L'intérêt des sociologues pour les représentations sociales et les rôles des idées dans la vie sociale n'est pas nouveau. Mais la plupart des sociologues « classiques » étudient la pensée en société sous l'angle des représentations collectives, des idéologies et des visions du monde qui enferment les acteurs dans un univers mental qui leur échappe. Pour Karl Marx, l'idéologie, comme la religion, est synonyme d'aliénation. Chez Emile Durkheim, les représentations collectives sont d'abord un ciment du social (voir l'article, p. 16). Les idéologies jouent pour les sociologues le même rôle que la « culture » pour les anthropologues. Elles forment un ensemble de « croyances » qui soudent les groupes, dont les individus sont prisonniers et par lesquelles ils sont mystifiés. La pensée des individus ou des groupes ne sert pas à connaître mais à croire.
Désormais, les sociologues ne voient plus les choses ainsi. Il s'est produit depuis quelque temps une révolution copernicienne dans la façon de considérer la pensée en société. Loin d'être un simple automate social, englué dans les croyances et les normes, on découvre que l'individu en société dispose d'aptitudes cognitives.
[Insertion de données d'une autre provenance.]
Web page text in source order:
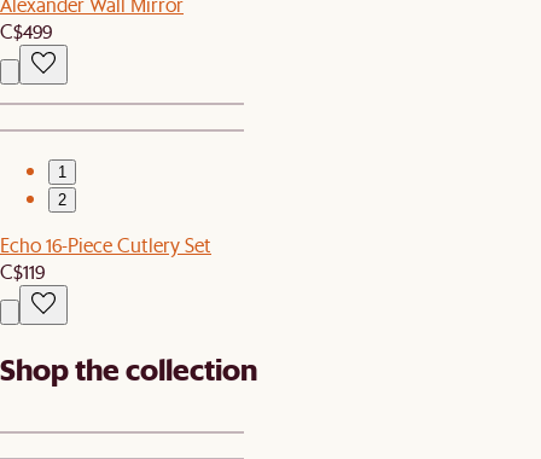
C$499
1
2
Echo 16-Piece Cutlery Set
C$119
Shop the collection

Qu'il s'agisse du consommateur, de l'électeur, du salarié ou de la ménagère, l'individu raisonne, analyse, réfléchit. Bref, il est jugé « compétent ». Et ces connaissances ne sont pas de simples « représentations », des miroirs déformés du monde social. Elles sont constitutives de l'activité sociale et contribuent à l'orienter.
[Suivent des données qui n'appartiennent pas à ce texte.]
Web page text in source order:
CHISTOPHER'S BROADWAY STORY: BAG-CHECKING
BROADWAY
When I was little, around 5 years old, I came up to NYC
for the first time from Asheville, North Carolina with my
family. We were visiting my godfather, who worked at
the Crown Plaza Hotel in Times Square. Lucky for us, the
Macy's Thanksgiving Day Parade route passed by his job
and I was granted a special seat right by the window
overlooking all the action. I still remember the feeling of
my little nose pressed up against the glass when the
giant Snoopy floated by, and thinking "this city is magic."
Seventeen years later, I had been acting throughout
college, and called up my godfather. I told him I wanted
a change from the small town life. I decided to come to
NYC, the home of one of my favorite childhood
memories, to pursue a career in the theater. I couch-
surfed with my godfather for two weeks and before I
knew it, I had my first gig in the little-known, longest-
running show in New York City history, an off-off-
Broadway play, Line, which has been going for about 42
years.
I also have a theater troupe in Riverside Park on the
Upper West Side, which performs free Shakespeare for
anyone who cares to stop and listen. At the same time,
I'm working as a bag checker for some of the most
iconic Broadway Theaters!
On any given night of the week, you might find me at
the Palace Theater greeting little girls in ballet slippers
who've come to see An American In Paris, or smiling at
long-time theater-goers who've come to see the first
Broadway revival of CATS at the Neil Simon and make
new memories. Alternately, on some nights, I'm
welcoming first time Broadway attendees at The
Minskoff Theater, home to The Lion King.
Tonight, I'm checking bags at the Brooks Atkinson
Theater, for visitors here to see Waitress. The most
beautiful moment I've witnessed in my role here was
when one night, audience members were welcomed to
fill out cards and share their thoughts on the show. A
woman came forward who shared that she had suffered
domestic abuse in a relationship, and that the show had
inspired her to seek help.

De l'ethnométhodologie à la sociologie cognitive
La prise de conscience des aptitudes cognitives des acteurs s'est imposée par l'intermédiaire de plusieurs courants différents. On peut les regrouper selon trois axes: le premier est centré sur les approches de l'ethnométhodologie et de la sociologie cognitive; le deuxième sur la théorie du choix rationnel; le troisième sur la sociologie de la réflexivité.
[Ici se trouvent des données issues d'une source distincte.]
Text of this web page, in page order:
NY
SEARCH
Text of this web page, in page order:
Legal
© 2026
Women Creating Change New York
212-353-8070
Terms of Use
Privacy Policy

En 1967, Harold Garfinkel publie Studies of Ethnomethodology, ouvrage qui allait faire date dans l'histoire de la sociologie américaine. Parmi ses études, l'auteur décrivait l'histoire d'un jeune transsexuel - nommé Agnès - qui avait subi une opération pour devenir une femme. Ce qui intéressait H. Garfinkel était la façon dont Agnès allait devoir acquérir sa féminité sur les plans de la vie quotidienne (se maquiller, s'habiller en femme, etc.). Les attitudes et pratiques qui, chez une femme « normale », sont devenues routinières, banales, devaient, pour Agnès, faire l'objet d'un long apprentissage. H. Garfinkel a nommé « ethnométhodes » ces connaissances implicites et savoirs pratiques utilisés par les acteurs sociaux dans leur vie courante. Pour faire la cuisine, choisir un vêtement, se comporter de façon adaptée dans un restaurant, conduire une automobile, il faut maîtriser une foule de savoirs devenus invisibles à force d'être « routinisés ». Ils sont pourtant nécessaires pour évoluer dans une société. On prend conscience de ces ethnométhodes lorsque l'on voyage dans un pays inconnu dont on ne connaît pas les codes de civilité (comment saluer les gens, faut-il donner un pourboire au serveur, combien ?, etc.). Les ethnométhodes relèvent de savoir-faire si ordinaires qu'on n'y prête plus attention, elles apparaissent comme naturelles alors qu'elles sont le résultat d'un long apprentissage intériorisé. Au fil du temps, cette construction sociale s'efface et prend l'apparence du naturel.